Williams and Underwood’s famous book The Science of Hitting (originally published in 1970) contains the following remarkable graph that shows Ted Williams’ batting average in different areas of the strike zone. (I wonder how this data was collected over 45 years ago?)
In this blog post, I’ll provide a general overview of how to construct a similar graph using the ggplot2
package with pitchFX data, and use that as a springboard to present alternative graphical views of areas of “hot” and “cold” hitting.
The Data
Using the pitchRx
package, I downloaded pitch data for five months of the 2016 season. I create a data frame with the variables gameday_link, num, Batter, X, Z,
and Event
. For my purposes, all I need is the name of the batter, the pitch location (X and Z) and the Event. Actually, the data frame only contains information on the last pitch in each plate appearance, since I’m interested in the relationship between the location of the final pitch and the PA outcome.
Mike Trout
Here are the steps to produce a “Williams/Underwood” style of graph for Mike Trout’s batting average in the 2016 season
- Restrict the events to only official at-bats (remove walks, etc) and define a Hit variable which is 1 for a hit and 0 for an out.

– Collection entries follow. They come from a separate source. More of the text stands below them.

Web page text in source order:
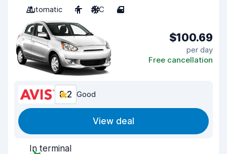
Automatic
4 A/C 4
$100.69
per day
Free cancellation
8.2 Good
View deal
In terminal
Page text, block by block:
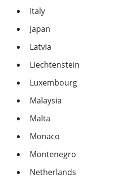
Italy
Japan
Latvia
Liechtenstein
Luxembourg
Malaysia
Malta
Monaco
Montenegro
Netherlands
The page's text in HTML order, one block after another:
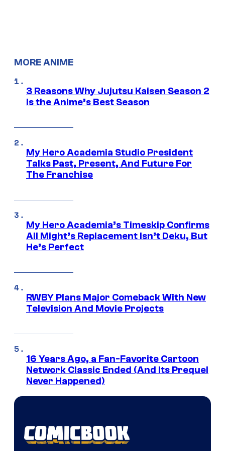
MORE ANIME
3 Reasons Why Jujutsu Kaisen Season 2
Is the Anime’s Best Season
My Hero Academia Studio President
Talks Past, Present, And Future For
The Franchise
My Hero Academia’s Timeskip Confirms
All Might’s Replacement Isn’t Deku, But
He’s Perfect
RWBY Plans Major Comeback With New
Television And Movie Projects
16 Years Ago, a Fan-Favorite Cartoon
Network Classic Ended (And Its Prequel
Never Happened)
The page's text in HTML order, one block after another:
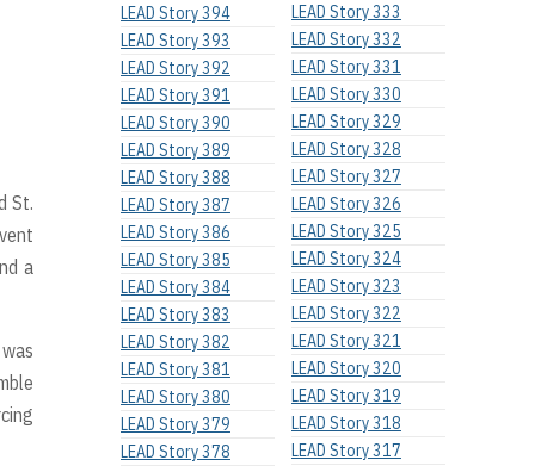
St.
a
LEAD Story 394
LEAD Story 393
LEAD Story 392
LEAD Story 391
LEAD Story 390
LEAD Story 389
LEAD Story 388
LEAD Story 387
LEAD Story 386
LEAD Story 385
LEAD Story 384
LEAD Story 383
LEAD Story 382
LEAD Story 381
LEAD Story 380
LEAD Story 379
LEAD Story 378
LEAD Story 333
LEAD Story 332
LEAD Story 331
LEAD Story 330
LEAD Story 329
LEAD Story 328
LEAD Story 327
LEAD Story 326
LEAD Story 325
LEAD Story 324
LEAD Story 323
LEAD Story 322
LEAD Story 321
LEAD Story 320
LEAD Story 319
LEAD Story 318
LEAD Story 317
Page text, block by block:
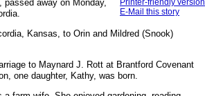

- Since we have a limited amount of AB for Trout for the 2016 season, some smoothing of the probabilities is desired. I fit a generalized additive model with a logistic link (using the
gam
function) to the 1/0 data using the (X, Z) location as covariates. - I define a grid of X, Z values similar to what was used in Williams and Underwood’s display. For each value, I estimate the hit probability and use
ggplot2
to display the fitted averages on top of the points.
A Contour Plot
Although the above graph is nice, it is hard to detect the sweet spot (actually Williams and Underwood used different colors to help the reader find the hot zone). But if one uses a finer grid of points, say 50 by 50, we can create alternative displays that better communicate hot and cold zones.
One possibility is a contour plot. Here I construct a contour plot (using the geom_contour
function) specifying contour lines at .2, .3, and .4. For a pretty large area in the middle of the strike zone, Trout is a .400+ hitter.
Categorizing AVG
If we are really interested in ranges of batting averages, then a reasonable thing to do is to create a new variable that categorizes the AVG into the intervals (0, 100), (100, 200), etc, and then plot the categorized values using different colors.
Celebrating the Cubs with Heat Maps
One of my colleagues mentioned heat maps and R in the same sentence (he prefers MATLAB so it was notable that he mentioned R). It is straightforward to create heat maps of AVG over the strike zone using the geom_tile
function. In honor of the Cubs clinching a playoff spot, I show heat maps for two right handed hitters, Kris Bryant and Addison Russell, and two left-handed hitters Anthony Rizzo and Chris Coghlan. Remember that these graphs are from the catcher’s perspective. It is interesting that all of the hitters seem to like balls in the middle and outside of the strike zone (for the righties, outside is on the right, and for lefties, outside is on the left).
Things to Try
Hopefully this post has gotten folks interested in trying these displays. Here are some directions for future work.
- Instead of hit/out, one could define a success as hitting a home run, and see the sweet spot for hitting a home run for different batters.
- Or one could measure the value of a PA by the run value and look at contours of run value by the location of the last pitch
- Since Statcast provides the exit velocity for each ball, it would be interesting to look at contours of exit velocity of balls-in-play by pitch location.
- How does a batter’s sweet spot vary by the arm of the pitcher?
R Code
A function heat_plot
that will produce this type of heat graph can be found at my Github gist site. The inputs are the name of the batter, the data frame containing the pitchRx data, and an indicator if you want to see probability of a hit or the probability of a home run.